Higher education interest groups say the solution to the first problem is, of course, “more investment” in higher education. But that probably won’t solve the second problem.
Why are more students failing to graduate? Could it be that they are starting to understand that a degree in itself is not a passport to success and are voting with their feet? Or does the rankings race mean we are focused too much on numbers – so we push students into a university environment they are not suited to and so drop out of?
Either way, throwing money into universities without thinking carefully what we are trying to achieve is probably not the answer.


  • To solve a problem, folks first needs to agree what the problem is.
    The OECD survey is a poor problem definer. In its limited frame of reference, if the entire UK population tomorrow graduated summa cum laude from a university course in lavatory cleaning, the UK would instantly shoot to the top of the survey results, making us the best educated nation on earth.
    Which would clearly be a nonsense.
    This ‘problem’ is all about what HE is for. In the OECD measure, it’s all about getting as many people as possible to complete degrees from any kind of HE institution on any topic.
    If that’s a reliable guide to a nation’s prosperity, now or in the future, I’m Father Christmas.

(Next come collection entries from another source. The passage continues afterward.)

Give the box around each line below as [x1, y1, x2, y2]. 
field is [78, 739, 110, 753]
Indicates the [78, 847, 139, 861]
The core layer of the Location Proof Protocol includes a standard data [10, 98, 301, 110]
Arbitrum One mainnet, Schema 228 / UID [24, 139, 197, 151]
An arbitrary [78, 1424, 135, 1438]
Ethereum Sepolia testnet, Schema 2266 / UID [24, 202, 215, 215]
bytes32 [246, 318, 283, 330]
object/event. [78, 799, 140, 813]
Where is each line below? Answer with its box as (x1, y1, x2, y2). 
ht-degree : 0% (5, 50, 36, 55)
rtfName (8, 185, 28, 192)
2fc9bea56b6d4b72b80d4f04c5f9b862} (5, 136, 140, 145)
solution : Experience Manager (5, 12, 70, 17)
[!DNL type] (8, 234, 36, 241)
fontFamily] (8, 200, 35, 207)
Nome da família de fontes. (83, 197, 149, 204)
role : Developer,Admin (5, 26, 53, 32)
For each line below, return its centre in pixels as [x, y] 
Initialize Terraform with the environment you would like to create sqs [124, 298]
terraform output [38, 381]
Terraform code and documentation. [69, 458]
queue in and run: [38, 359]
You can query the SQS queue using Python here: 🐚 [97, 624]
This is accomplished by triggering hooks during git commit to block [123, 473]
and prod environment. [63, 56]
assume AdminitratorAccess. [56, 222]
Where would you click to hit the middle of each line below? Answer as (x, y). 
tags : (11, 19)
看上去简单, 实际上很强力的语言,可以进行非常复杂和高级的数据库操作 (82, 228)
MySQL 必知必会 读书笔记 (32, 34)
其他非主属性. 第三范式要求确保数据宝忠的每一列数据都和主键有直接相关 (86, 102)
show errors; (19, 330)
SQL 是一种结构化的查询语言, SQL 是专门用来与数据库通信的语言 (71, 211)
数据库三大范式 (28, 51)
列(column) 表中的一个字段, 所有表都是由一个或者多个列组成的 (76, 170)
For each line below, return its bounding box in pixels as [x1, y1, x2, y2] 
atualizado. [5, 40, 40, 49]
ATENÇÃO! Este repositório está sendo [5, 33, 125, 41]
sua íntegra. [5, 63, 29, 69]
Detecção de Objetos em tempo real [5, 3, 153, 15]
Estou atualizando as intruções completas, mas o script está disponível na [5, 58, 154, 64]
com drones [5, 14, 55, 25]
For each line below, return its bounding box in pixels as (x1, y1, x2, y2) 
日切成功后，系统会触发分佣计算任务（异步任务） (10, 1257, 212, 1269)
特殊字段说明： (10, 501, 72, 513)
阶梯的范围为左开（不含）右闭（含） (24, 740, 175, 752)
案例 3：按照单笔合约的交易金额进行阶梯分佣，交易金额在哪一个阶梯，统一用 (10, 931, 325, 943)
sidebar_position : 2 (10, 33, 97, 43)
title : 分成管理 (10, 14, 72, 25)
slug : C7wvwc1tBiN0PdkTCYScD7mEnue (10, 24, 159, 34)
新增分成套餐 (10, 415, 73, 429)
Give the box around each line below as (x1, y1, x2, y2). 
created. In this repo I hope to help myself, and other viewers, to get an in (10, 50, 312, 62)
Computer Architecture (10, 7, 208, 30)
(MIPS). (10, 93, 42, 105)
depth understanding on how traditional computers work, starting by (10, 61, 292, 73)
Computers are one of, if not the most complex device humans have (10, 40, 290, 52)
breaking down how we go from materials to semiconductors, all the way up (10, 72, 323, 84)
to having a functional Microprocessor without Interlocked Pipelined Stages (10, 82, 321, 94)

  • Dear Santa – please may I have a 2:1, so I can get a really good job…

  • Well, quite.
    I don’t know when it was that HE became all about ‘getting a good job’. Round about the time universities were first targeted by social engineers for ‘elitism’, I’m guessing. HE’s problems (and ours) date to when the HE/earning power nexus was formally identified as a phenomenon and a social evil.

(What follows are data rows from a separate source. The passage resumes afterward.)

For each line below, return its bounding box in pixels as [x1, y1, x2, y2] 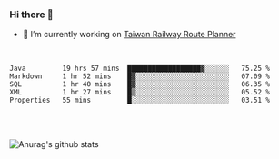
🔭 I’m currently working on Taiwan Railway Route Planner [22, 29, 236, 40]
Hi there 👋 [9, 8, 55, 21]
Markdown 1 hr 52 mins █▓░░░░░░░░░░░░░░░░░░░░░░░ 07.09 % [9, 72, 271, 81]
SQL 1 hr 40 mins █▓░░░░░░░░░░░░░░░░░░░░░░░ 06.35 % [9, 80, 271, 89]
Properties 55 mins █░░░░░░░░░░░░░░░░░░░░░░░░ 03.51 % [9, 95, 271, 105]
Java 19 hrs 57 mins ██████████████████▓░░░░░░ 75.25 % [9, 64, 271, 74]
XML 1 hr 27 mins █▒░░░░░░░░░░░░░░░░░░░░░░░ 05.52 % [9, 88, 271, 97]
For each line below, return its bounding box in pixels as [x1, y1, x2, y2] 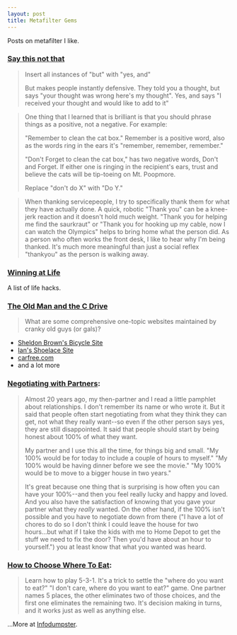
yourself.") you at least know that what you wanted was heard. [24, 542, 207, 551]
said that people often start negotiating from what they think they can [24, 409, 227, 418]
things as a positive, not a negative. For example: [24, 120, 168, 128]
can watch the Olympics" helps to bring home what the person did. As [24, 227, 230, 235]
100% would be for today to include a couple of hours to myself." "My [24, 453, 228, 462]
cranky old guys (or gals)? [24, 325, 101, 333]
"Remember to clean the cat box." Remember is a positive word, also [24, 134, 225, 142]
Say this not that [7, 54, 65, 64]
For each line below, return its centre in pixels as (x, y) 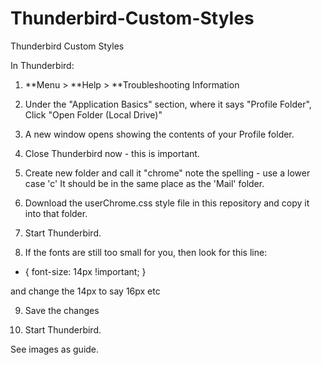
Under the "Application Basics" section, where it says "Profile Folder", (168, 104)
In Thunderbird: (42, 65)
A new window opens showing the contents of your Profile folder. (159, 134)
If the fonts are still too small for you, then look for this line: (146, 252)
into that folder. (56, 213)
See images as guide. (55, 349)
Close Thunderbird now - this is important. (112, 153)
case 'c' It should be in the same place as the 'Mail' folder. (144, 183)

    True, the rich and powerful always sent their offspring to university. But they didn’t do so in the 18th or 19th centuries to guarantee their kids ‘a good job’. They didn’t need to: a good living and/or a good income were guaranteed already.

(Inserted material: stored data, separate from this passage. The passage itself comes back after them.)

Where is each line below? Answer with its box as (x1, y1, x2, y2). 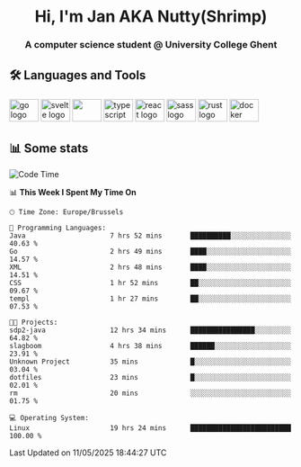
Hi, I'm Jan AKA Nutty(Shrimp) (34, 6, 268, 27)
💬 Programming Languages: (9, 223, 106, 233)
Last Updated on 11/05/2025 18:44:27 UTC (9, 447, 167, 458)
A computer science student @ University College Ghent (24, 39, 278, 51)
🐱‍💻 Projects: (9, 318, 58, 328)
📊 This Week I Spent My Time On (9, 187, 137, 198)
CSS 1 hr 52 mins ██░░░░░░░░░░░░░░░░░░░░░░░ (9, 279, 292, 288)
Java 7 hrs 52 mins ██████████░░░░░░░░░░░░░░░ (9, 231, 292, 240)
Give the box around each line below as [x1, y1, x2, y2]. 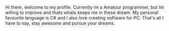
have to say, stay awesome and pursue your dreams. [5, 20, 115, 26]
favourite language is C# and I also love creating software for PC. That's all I [5, 15, 164, 20]
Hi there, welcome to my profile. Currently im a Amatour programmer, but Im [5, 4, 164, 10]
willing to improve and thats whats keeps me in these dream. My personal [5, 9, 159, 15]
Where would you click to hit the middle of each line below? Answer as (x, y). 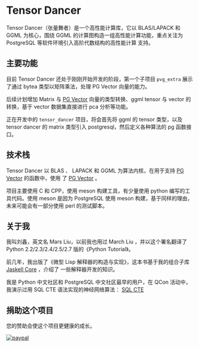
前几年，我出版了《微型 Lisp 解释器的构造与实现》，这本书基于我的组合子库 (98, 262)
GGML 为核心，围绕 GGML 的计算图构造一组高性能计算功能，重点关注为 (95, 35)
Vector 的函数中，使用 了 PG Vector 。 (53, 178)
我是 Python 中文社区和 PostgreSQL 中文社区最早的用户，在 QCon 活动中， (99, 282)
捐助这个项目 (30, 310)
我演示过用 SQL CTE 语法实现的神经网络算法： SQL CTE (75, 290)
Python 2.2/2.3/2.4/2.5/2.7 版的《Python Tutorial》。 (70, 249)
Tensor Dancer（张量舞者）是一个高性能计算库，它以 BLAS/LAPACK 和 (93, 28)
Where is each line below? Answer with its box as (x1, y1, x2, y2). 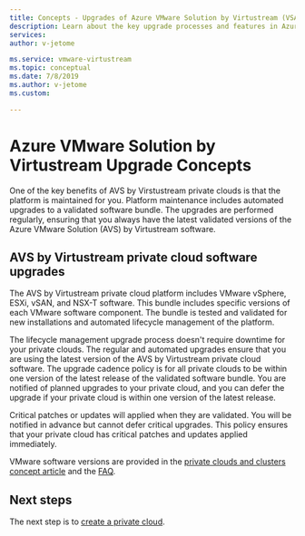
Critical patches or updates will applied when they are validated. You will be (9, 410, 292, 421)
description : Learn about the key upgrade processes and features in (9, 22, 279, 31)
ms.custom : (9, 88, 51, 98)
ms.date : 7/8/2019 (9, 72, 79, 82)
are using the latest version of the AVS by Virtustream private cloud (9, 354, 261, 365)
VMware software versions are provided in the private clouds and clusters (9, 456, 286, 467)
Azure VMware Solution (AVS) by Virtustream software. (9, 223, 216, 234)
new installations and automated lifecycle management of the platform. (9, 317, 275, 327)
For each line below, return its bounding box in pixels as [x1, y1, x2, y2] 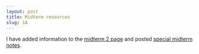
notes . [6, 42, 22, 49]
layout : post [6, 8, 39, 15]
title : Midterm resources [6, 14, 70, 20]
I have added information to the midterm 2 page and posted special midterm [6, 36, 193, 43]
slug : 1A [6, 19, 28, 25]
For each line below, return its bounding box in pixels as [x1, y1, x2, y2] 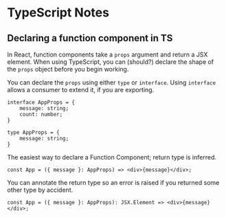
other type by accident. [7, 186, 74, 194]
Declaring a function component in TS [7, 32, 173, 44]
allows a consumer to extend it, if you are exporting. [7, 86, 155, 94]
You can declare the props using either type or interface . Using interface [7, 78, 216, 87]
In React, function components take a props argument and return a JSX [7, 50, 208, 58]
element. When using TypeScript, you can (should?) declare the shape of [7, 58, 214, 66]
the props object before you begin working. [7, 65, 129, 73]
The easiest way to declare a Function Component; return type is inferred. [7, 153, 217, 161]

    No, they sent them to university because it was socially unacceptable to be ill-educated. And because in those elitist, unfair and unequal times, it was regarded as a man’s (not a woman’s, obv, because they weren’t allowed) duty to educate himself and to spend at least a few years of his life being a professional, full-time learner.
    I’m delighted we dumped the sexism and nepotism and inequality. But we also dumped something valuable along the way: a love of education and learning for its own sake.